_Assigned task_.
For the string "safety", find every matching line in the records and copy it.
[Supplied data — start]
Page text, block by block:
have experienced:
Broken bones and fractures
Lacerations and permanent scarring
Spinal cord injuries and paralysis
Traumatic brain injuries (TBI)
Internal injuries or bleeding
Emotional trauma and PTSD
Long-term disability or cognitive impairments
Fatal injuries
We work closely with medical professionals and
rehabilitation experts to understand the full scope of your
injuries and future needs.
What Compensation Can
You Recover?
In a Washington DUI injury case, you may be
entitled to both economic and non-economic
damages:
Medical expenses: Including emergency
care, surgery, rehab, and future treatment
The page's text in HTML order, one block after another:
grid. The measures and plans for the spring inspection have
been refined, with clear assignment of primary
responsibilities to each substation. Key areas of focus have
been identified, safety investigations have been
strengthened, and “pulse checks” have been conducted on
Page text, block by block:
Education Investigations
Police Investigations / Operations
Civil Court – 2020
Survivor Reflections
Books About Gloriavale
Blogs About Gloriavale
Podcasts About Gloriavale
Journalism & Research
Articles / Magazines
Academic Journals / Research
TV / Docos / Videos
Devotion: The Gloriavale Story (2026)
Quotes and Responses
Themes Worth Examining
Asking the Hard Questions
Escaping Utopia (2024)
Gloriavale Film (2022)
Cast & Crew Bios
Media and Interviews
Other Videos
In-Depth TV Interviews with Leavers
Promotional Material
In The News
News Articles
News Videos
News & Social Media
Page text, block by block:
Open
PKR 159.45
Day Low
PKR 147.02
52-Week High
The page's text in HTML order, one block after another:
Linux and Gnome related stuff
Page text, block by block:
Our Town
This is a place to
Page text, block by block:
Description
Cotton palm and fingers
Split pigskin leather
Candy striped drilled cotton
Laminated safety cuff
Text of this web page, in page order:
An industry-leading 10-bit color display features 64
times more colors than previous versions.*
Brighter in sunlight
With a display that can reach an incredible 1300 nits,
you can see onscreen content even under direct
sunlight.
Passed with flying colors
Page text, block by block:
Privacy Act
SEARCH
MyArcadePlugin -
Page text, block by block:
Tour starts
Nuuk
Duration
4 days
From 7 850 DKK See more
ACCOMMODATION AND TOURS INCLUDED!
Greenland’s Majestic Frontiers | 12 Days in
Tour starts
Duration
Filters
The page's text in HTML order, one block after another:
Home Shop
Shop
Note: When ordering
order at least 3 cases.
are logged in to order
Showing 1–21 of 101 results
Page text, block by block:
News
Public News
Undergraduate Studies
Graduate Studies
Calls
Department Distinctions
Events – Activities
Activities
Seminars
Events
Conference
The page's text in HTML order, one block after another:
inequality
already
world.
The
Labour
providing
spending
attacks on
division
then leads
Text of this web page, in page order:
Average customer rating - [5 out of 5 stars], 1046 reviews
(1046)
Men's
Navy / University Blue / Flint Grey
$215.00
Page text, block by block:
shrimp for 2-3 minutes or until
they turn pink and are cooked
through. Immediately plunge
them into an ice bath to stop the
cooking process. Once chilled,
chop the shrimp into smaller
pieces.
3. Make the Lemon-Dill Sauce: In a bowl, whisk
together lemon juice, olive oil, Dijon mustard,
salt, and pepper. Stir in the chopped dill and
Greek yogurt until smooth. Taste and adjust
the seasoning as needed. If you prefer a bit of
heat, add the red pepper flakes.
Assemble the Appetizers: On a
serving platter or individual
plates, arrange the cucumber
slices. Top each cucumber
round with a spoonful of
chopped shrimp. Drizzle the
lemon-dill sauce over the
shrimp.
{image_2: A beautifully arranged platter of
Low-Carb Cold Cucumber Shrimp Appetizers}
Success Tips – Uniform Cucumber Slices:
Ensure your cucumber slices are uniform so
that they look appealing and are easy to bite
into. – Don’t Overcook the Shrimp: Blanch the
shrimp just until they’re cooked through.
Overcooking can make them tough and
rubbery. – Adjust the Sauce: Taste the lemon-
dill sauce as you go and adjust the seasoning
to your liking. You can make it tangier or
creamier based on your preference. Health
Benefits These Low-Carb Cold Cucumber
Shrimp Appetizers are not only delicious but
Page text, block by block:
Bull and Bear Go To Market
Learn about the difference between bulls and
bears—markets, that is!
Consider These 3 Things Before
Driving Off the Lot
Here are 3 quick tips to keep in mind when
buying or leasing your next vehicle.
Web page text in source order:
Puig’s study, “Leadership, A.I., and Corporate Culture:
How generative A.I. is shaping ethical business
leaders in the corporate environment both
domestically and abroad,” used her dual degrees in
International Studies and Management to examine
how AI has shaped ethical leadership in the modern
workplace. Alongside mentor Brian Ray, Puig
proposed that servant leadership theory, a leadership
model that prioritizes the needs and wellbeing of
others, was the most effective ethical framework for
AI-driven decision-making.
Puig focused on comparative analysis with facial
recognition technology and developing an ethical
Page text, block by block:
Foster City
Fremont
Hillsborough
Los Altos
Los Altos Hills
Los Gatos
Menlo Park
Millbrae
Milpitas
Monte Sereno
[Supplied data — finish]
_Result of this exercise_.
been identified, safety investigations have been
Laminated safety cuff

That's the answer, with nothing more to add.